6) Who do they leave in charge of the key to the diamond mine? DOPEY! The STUPIDEST one in the whole group, (arguably,) and he's the guy in charge of security! Does this qualify as a rational act? Not to my mind.
7) The Prince was just a freak; he didn't know if Snow White was alive or dead, didn't bother to consult with Doc to determine if she might be, (he could have at the very least took her pulse, or held a mirror up under her nose,) and he STILL kissed her! Sorry, that's just wrong.
8) Done today, I think the Snow White story would have to include some ethnic elves, maybe Jorge and Shachiro, or something. The ACLU'd be all over Disney otherwise. And lets consider the dwarves that WEREN'T in the group, maybe living down the road, or something; Sleazy, the used-car sales dwarf, Dumpy, who's perpetually badly dressed, and Gropey; check around your knees in a elevator with this bad boy. Word is a dwarf named Anal was under consideration initially, but all the rest of the dwarves would have hated him for being such a clean freak, smugly wearing his white clothes all the time, and banished him to the basement.

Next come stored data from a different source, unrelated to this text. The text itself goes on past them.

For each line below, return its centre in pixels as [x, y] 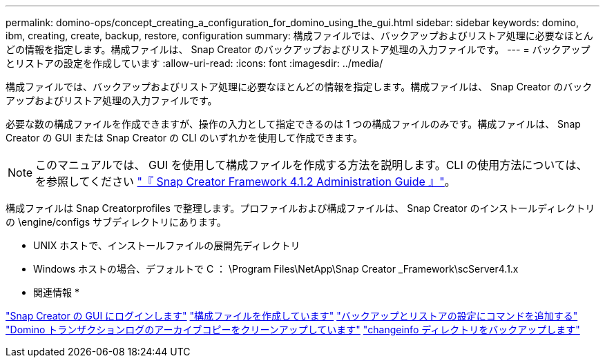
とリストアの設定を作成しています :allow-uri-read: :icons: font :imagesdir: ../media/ [194, 63]
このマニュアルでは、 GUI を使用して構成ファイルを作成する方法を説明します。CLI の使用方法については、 [311, 165]
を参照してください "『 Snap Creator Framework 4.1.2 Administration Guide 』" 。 [246, 181]
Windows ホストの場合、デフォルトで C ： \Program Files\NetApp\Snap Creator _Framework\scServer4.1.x [276, 269]
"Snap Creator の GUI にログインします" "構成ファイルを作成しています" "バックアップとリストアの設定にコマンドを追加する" [292, 316]
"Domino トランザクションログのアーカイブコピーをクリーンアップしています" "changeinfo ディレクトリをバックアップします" [293, 330]
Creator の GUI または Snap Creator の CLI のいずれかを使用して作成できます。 [184, 138]
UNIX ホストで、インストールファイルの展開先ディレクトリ [167, 245]
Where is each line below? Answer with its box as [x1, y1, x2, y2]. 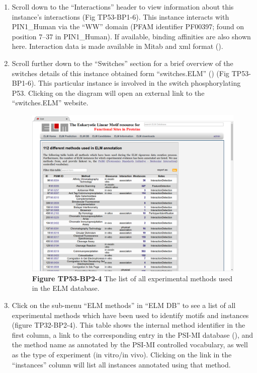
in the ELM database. [32, 283, 100, 293]
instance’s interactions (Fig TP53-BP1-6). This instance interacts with [12, 11, 229, 22]
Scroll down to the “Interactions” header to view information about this [12, 2, 234, 12]
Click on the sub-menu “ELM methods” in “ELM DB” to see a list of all [12, 300, 236, 310]
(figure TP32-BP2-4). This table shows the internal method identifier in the [12, 320, 245, 330]
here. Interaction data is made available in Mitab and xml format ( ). [12, 41, 223, 51]
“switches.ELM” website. [12, 97, 89, 108]
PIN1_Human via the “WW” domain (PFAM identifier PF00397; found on [12, 21, 244, 32]
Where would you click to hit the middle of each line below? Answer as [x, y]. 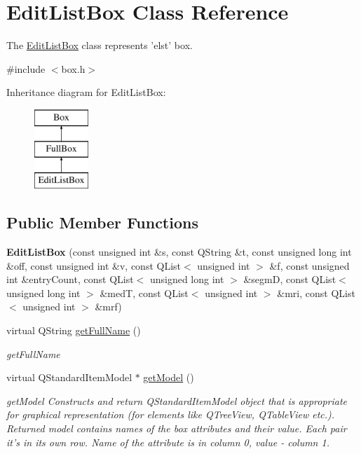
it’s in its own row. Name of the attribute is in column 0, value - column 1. [168, 442]
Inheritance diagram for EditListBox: [86, 92]
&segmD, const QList [290, 279]
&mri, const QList [316, 293]
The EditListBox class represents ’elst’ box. [100, 45]
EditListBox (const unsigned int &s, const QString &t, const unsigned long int [179, 252]
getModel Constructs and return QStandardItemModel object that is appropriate [177, 400]
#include [26, 68]

9) And, really, was Snow White that big a ditz that after being run out of the castle, she didn't figure if anybody ever DID find out she was alive, they MIGHT try and come get her again? Well, I guess we are considering the same woman who would break into a house and clean, so maybe that's not so hard to swallow, but DAMN! And she was TOTALLY alone?! I would think that even if Snow White DID get run out of the kingdom, she'd have found some women to hang with, get advice from....you know. No woman is ever totally alone, even I know that! She has friends who will take her in if she needs it, give her advice, and try and help her stay outta trouble. Its a gender thing. Just like the fact that we never saw the dwarves at the bar as a group.
That's my take, think what you will of it.